In a quiet lab in Los Angeles, a tiny cluster of cells no wider than a poppy seed is changing how we fight cancer. Grown from a patient’s own tumor and printed layer by layer using 3D bioprinting, this miniature organoid is being bombarded with dozens of drug combinations—each move captured in real time by a high-speed camera and interpreted by artificial intelligence. At the UCLA Health Jonsson Comprehensive Cancer Center, Dr. Michael Teitell and his team have built a revolutionary platform that merges biology, engineering, and machine learning to test cancer therapies faster and more precisely than ever before. This isn’t science fiction—it’s a new frontier in personalized medicine, now detailed in Nature Protocols.

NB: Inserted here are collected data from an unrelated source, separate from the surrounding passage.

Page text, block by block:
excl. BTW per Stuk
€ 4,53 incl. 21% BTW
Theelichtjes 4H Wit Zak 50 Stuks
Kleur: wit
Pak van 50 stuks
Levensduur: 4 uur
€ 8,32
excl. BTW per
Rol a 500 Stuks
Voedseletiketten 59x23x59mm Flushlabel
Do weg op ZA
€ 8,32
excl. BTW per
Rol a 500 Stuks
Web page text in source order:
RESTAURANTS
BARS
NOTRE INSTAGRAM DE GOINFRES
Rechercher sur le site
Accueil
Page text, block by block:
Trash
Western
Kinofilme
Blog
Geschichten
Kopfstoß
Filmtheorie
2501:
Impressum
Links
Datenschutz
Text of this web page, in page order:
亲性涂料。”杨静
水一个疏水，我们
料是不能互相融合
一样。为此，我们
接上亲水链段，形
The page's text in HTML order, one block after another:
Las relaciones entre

Cancer treatment has long relied on one-size-fits-all approaches, but tumors vary wildly between patients, even within the same cancer type. Traditional models, like cell lines grown on flat dishes, often fail to mimic the complexity of real tumors. Organoids—miniature, three-dimensional versions of tumors grown in the lab—offer a far more accurate model. But until now, scaling them for rapid drug testing has been a major hurdle. The UCLA team’s breakthrough lies in combining extrusion bioprinting with label-free quantitative phase imaging and AI-driven analysis, creating a system that can produce, monitor, and analyze thousands of organoids simultaneously—without damaging them.

The platform prints patient-derived tumor cells into 3D structures embedded in extracellular matrix gels, arranged in multiwell plates for high-throughput screening. Using high-speed imaging, it tracks changes in biomass and growth over time—up to 1,000 organoids per hour—without dyes or destructive assays. AI then steps in: deep learning algorithms segment images, while machine learning models track individual organoid responses to therapy, revealing patterns invisible to the human eye. In tests, the system successfully monitored responses in both established cancer cell lines and a patient-derived glioblastoma sample, identifying subtle differences in drug sensitivity and spotting rare, resistant cell populations that could lead to relapse.

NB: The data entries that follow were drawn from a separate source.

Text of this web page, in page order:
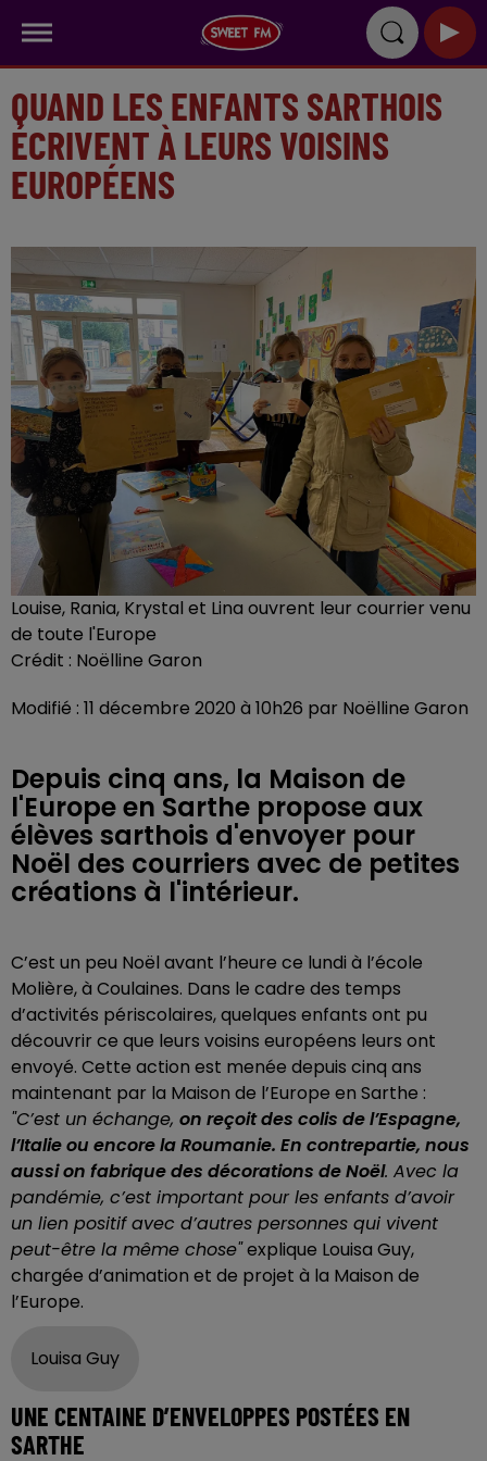
QUAND LES ENFANTS SARTHOIS
ÉCRIVENT À LEURS VOISINS
EUROPÉENS
Louise, Rania, Krystal et Lina ouvrent leur courrier venu
de toute l'Europe
Crédit : Noëlline Garon
Modifié : 11 décembre 2020 à 10h26 par Noëlline Garon
Depuis cinq ans, la Maison de
l'Europe en Sarthe propose aux
élèves sarthois d'envoyer pour
Noël des courriers avec de petites
créations à l'intérieur.
C’est un peu Noël avant l’heure ce lundi à l’école
Molière, à Coulaines. Dans le cadre des temps
d’activités périscolaires, quelques enfants ont pu
découvrir ce que leurs voisins européens leurs ont
envoyé. Cette action est menée depuis cinq ans
maintenant par la Maison de l’Europe en Sarthe :
"C’est un échange, on reçoit des colis de l’Espagne,
l’Italie ou encore la Roumanie. En contrepartie, nous
aussi on fabrique des décorations de Noël. Avec la
pandémie, c’est important pour les enfants d’avoir
un lien positif avec d’autres personnes qui vivent
peut-être la même chose"explique Louisa Guy,
chargée d’animation et de projet à la Maison de
l’Europe.
Louisa Guy
UNE CENTAINE D’ENVELOPPES POSTÉES EN
SARTHE
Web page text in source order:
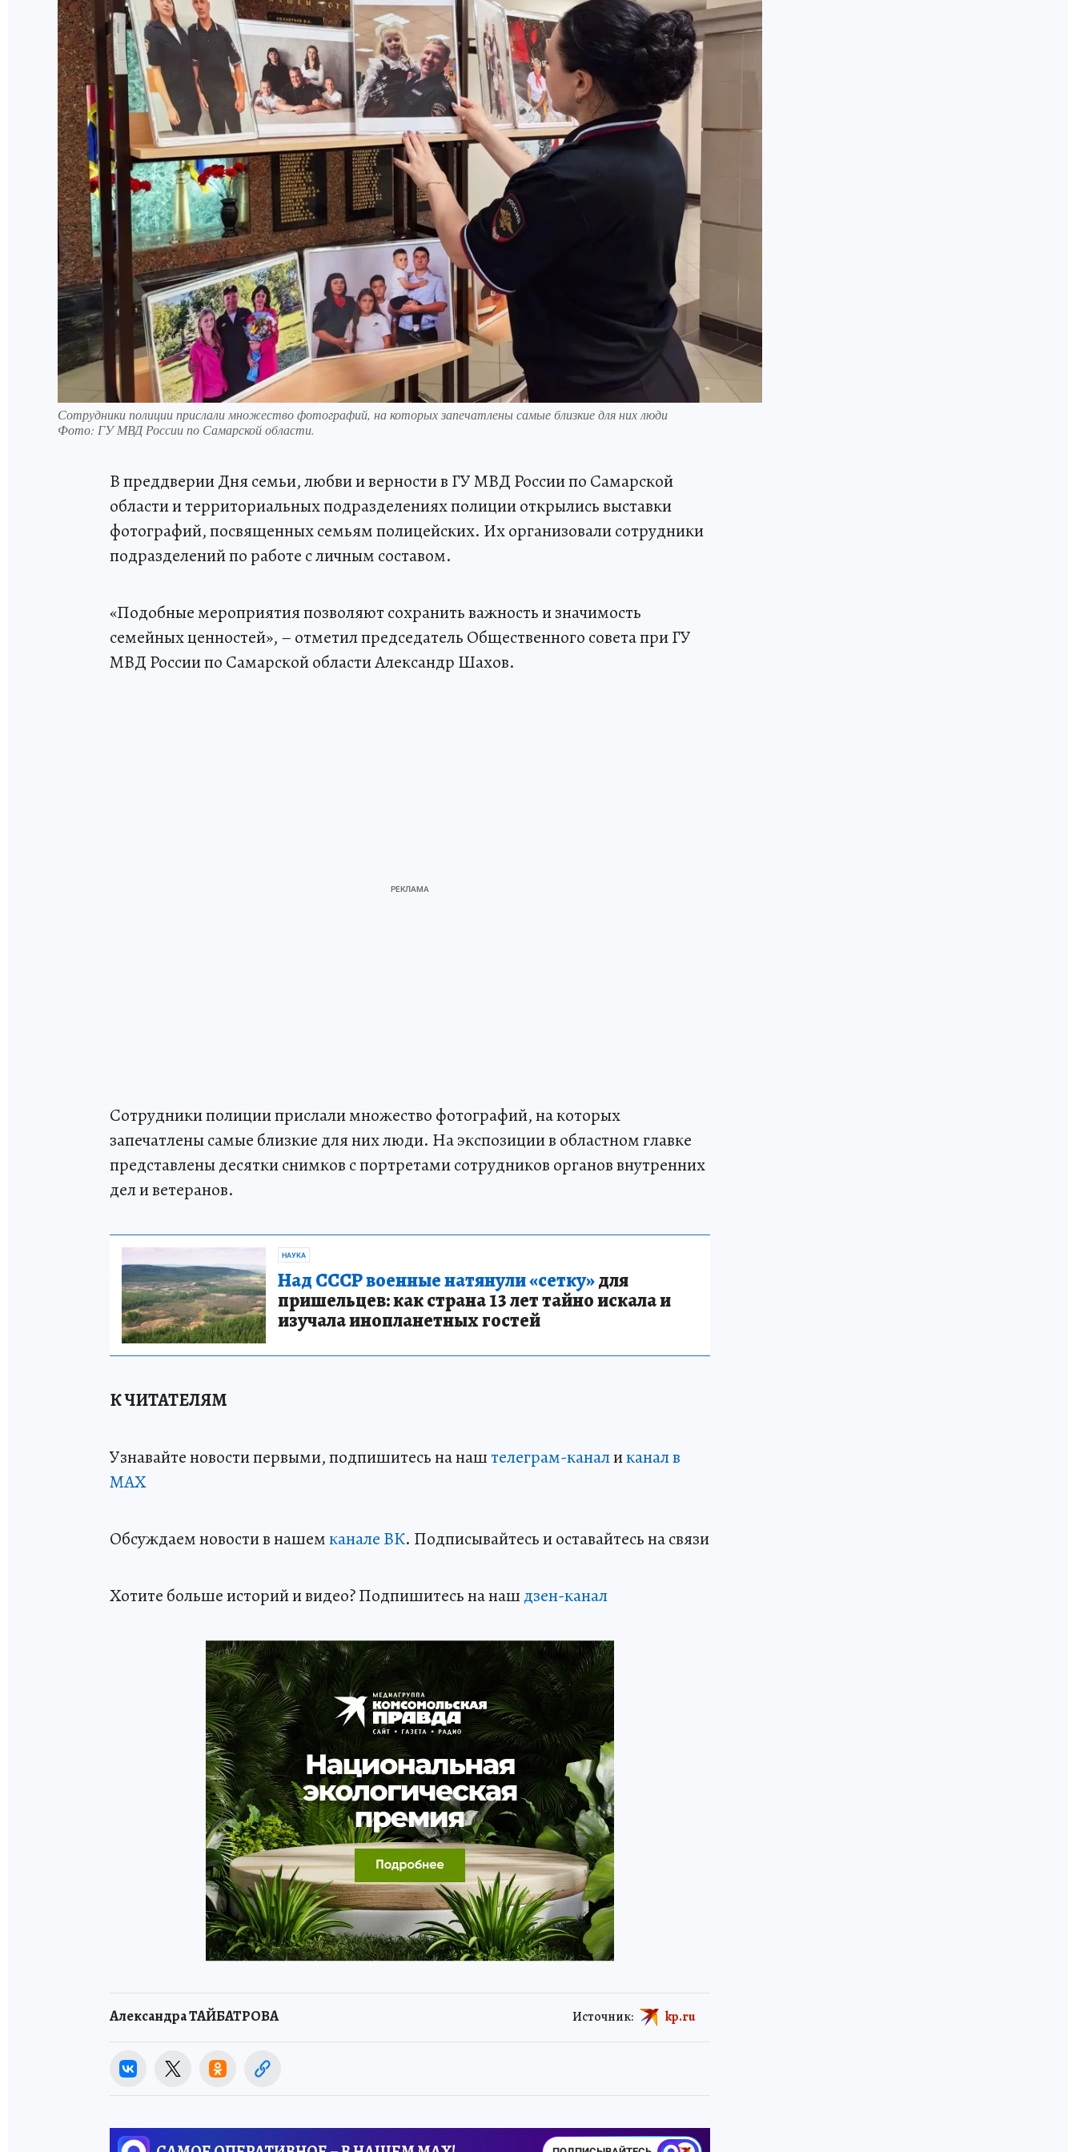
Сотрудники полиции прислали множество фотографий, на которых запечатлены самые близкие для них люди
Фото: ГУ МВД России по Самарской области.
В преддверии Дня семьи, любви и верности в ГУ МВД России по Самарской
области и территориальных подразделениях полиции открылись выставки
фотографий, посвященных семьям полицейских. Их организовали сотрудники
подразделений по работе с личным составом.
«Подобные мероприятия позволяют сохранить важность и значимость
семейных ценностей», – отметил председатель Общественного совета при ГУ
МВД России по Самарской области Александр Шахов.
Сотрудники полиции прислали множество фотографий, на которых
запечатлены самые близкие для них люди. На экспозиции в областном главке
представлены десятки снимков с портретами сотрудников органов внутренних
дел и ветеранов.
НАУКА
Над СССР военные натянули «сетку»для
пришельцев: как страна 13 лет тайно искала и
изучала инопланетных гостей
К ЧИТАТЕЛЯМ
Узнавайте новости первыми, подпишитесь на наштелеграм-каналиканал в
МАХ
Обсуждаем новости в нашемканале ВК. Подписывайтесь и оставайтесь на связи
Хотите больше историй и видео? Подпишитесь на наш дзен-канал
Александра ТАЙБАТРОВА Источник: kp.ru

"Instead of asking whether a drug works on average for a large number of tumor cells, we can now determine which specific organoids respond and which do not, and ultimately, have an approach to determine the underlying reasons for unique response profiles," said Dr. Teitell. This level of precision could transform how oncologists choose treatments, allowing them to test therapies on a patient’s own cells before a single drug is administered. For cancers with limited options—like pancreatic or brain tumors—this could mean the difference between life and death.

While still in the research phase, the platform is paving the way for clinical trials where treatment decisions are guided by a patient’s living tumor twin. In a world where cancer claims nearly 10 million lives a year, this fusion of bioprinting and AI offers a powerful new hope: that the right drug can finally find the right patient, faster.